Sunday, May 28, 2006

Memorial Day

This was on PostSecret this morning. Reading things like this make me wonder, again, what it is we're doing over there.

Saturday, May 27, 2006

A completely useless Saturday post

Since it's Saturday and no one really reads blogs on Saturday and since it's a holiday weekend and everyone's probably out doing something useful with their lives I figured I could put up a completely pointless post and no one would notice. So here goes.

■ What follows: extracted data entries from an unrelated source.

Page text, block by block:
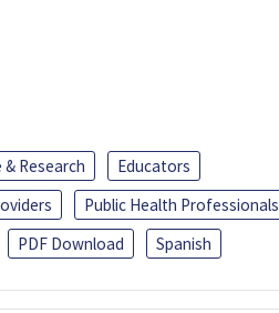
& Research
Educators
Public Health Professionals
PDF Download Spanish
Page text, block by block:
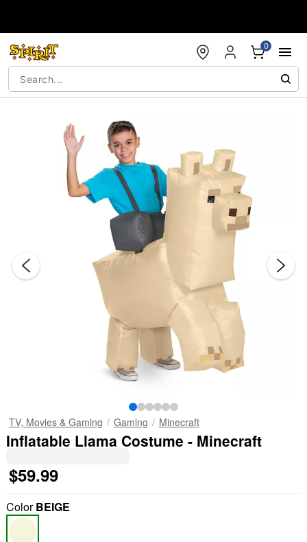
0
TV, Movies & Gaming Gaming Minecraft
Inflatable Llama Costume - Minecraft
$59.99
ColorBEIGE
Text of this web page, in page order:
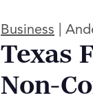
Business |
Texas
Non-
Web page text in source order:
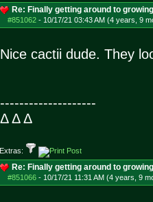
Re: Finally getting around to
#851062- 10/17/21 03:43 AM (4 years, 9
Nice cactii dude. They
--------------------
Δ Δ Δ
Extras:
Re: Finally getting around to
#851066- 10/17/21 11:31 AM (4 years, 9
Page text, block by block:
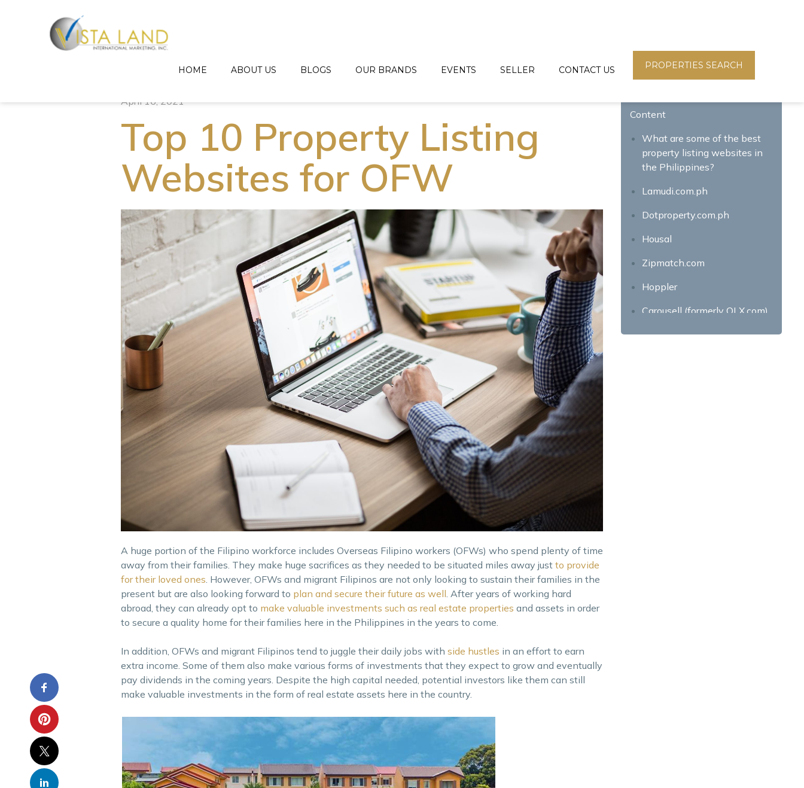
HOME ABOUT US BLOGS OUR BRANDS EVENTS SELLER CONTACT US PROPERTIES SEARCH
April 16, 2021
Top 10 Property Listing
Websites for OFW
A huge portion of the Filipino workforce includes Overseas Filipino workers (OFWs) who spend plenty of time
away from their families. They make huge sacrifices as they needed to be situated miles away just to provide
for their loved ones . However, OFWs and migrant Filipinos are not only looking to sustain their families in the
present but are also looking forward to plan and secure their future as well . After years of working hard
abroad, they can already opt to make valuable investments such as real estate properties and assets in order
to secure a quality home for their families here in the Philippines in the years to come.
In addition, OFWs and migrant Filipinos tend to juggle their daily jobs with side hustles in an effort to earn
extra income. Some of them also make various forms of investments that they expect to grow and eventually
pay dividends in the coming years. Despite the high capital needed, potential investors like them can still
make valuable investments in the form of real estate assets here in the country.
Content
What are some of the best
property listing websites in
the Philippines?
Lamudi.com.ph
Dotproperty.com.ph
Housal
Zipmatch.com
Hoppler
Carousell (formerly OLX.com)
One Propertee
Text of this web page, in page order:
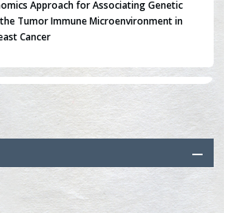
Approach for Associating Genetic
Tumor Immune Microenvironment in
Cancer
Medical Education in Low-Income Countries
& Communication Technologies: The
RNA Probes uptake and
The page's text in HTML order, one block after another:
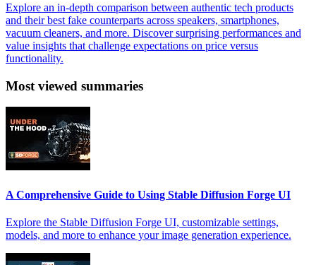
Explore an in-depth comparison between authentic tech products
and their best fake counterparts across speakers, smartphones,
vacuum cleaners, and more. Discover surprising performances and
value insights that challenge expectations on price versus
functionality.
Most viewed summaries
A Comprehensive Guide to Using Stable Diffusion Forge UI
Explore the Stable Diffusion Forge UI, customizable settings,
models, and more to enhance your image generation experience.
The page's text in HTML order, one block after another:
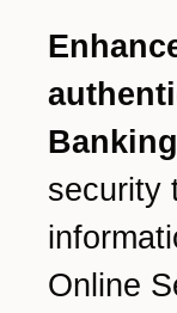
security
Online
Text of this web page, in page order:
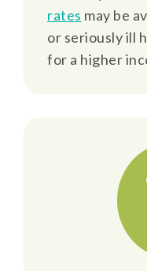
rates may be
or seriously ill
for a higher
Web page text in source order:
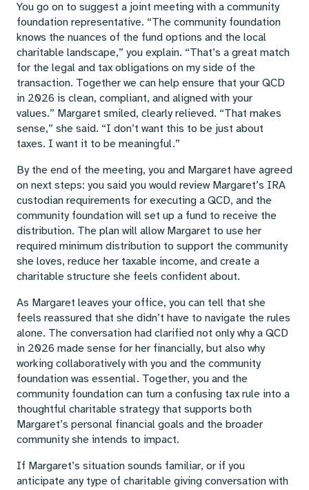
You go on to suggest a joint meeting with a community
foundation representative. “The community foundation
knows the nuances of the fund options and the local
charitable landscape,” you explain. “That’s a great match
for the legal and tax obligations on my side of the
transaction. Together we can help ensure that your QCD
in 2026 is clean, compliant, and aligned with your
values.” Margaret smiled, clearly relieved. “That makes
sense,” she said. “I don’t want this to be just about
taxes. I want it to be meaningful.”
By the end of the meeting, you and Margaret have agreed
on next steps: you said you would review Margaret’s IRA
custodian requirements for executing a QCD, and the
community foundation will set up a fund to receive the
distribution. The plan will allow Margaret to use her
required minimum distribution to support the community
she loves, reduce her taxable income, and create a
charitable structure she feels confident about.
As Margaret leaves your office, you can tell that she
feels reassured that she didn’t have to navigate the rules
alone. The conversation had clarified not only why a QCD
in 2026 made sense for her financially, but also why
working collaboratively with you and the community
foundation was essential. Together, you and the
community foundation can turn a confusing tax rule into a
thoughtful charitable strategy that supports both
Margaret’s personal financial goals and the broader
community she intends to impact.
If Margaret’s situation sounds familiar, or if you
anticipate any type of charitable giving conversation with
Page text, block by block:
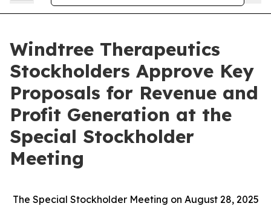
Windtree Therapeutics
Stockholders Approve Key
Proposals for Revenue and
Profit Generation at the
Special Stockholder
Meeting
The Special Stockholder Meeting on August 28, 2025

50 Silly things I love, in no particular order:

1. Good writing
2. The smell of fresh-cut grass, especially on Saturday mornings
3. Books--the sight of them, the smell of them. Rows and rows of them stacked, pressed together, waiting to be opened and pour out their mysteries
4. Banana pudding, the kind your mom makes at home with Nilla wafers and Cool Whip
5. Hydrangeas in a blue glass vase
6. Christmas Eve
7. Towels still warm from the dryer
8. 1980's hair bands. Long hair, make-up, tight pants. There is nothing so cheesily wonderful as the power ballad
9. A room of my own
10. Sleeping with a warm dog curled up against your back
11. The slow, soft swell of the violin
12. Fairy tales
13. Led Zeppelin (Come on, you gotta admit-Plant was hot back in the day)
14. A clean house
15. Road trips
16. Jane Austen's books (Odd, since most of the books I normally read tend to be of the horror/bizarro genre. Gotta love those English romances, eh?)
17. European history circa 15th-18th centuries (I have no explanation for this one either, except there were some really kickass women back in those days)
18. The paintings of Jackson Pollock and Gerhard Richter. Sloppy, messy, disorganized, and absolutely beautiful.
19. Vintage photographs
20. Old cars
21. Pumpkin pie
22. Fuzzy navels (I'm talking about Peach Schnapps and OJ. Get your minds out of the gutter.)
23. Christmas lights
24. Rainy days
25. Flip-flops
26. New notebooks (So much possiblity)
27. The first day of school (Still a nerd, after all these years)
28. Libraries
29. Full moons at the beach
30. Fairs, carnivals, and worst of all, fair food--foot-long corn dogs, turkey drumsticks, and caramel apples
31. Early morning walks
32. Wraparound porches
33. Chocolate milkshakes
34. Rufus Wainwright
35. Stargazer lilies
36. Travel guides (Not that I ever go anywhere)
37. Shabby chic decorating
38. Thrift stores
39. Whacking the hell out of a golf ball--I'm good at the whacking, not so good at the aiming
40. Getting mail, any kind, even junk
41. Long skirts
42. Candy canes
43. Fireworks
44. Making useless lists
45. Watching people
46. Reading fantastic blogs
47. Funny socks
48. Mountains, particularly the Blue Ridge mountains in Virginia
49. Roller coasters
50. Making someone laugh

So, there is my completely nonsensical list. Maybe it'll inspire someone to go out and write something way better. Or it may just inspire them to click the 'Next Blog' button, who knows.

Friday, May 26, 2006

High School High

It started with the mail. A simple, unassuming envelope, with my name on the front in neat, bold script. Harmless enough, until I opened it. It took me a second to register what I was reading.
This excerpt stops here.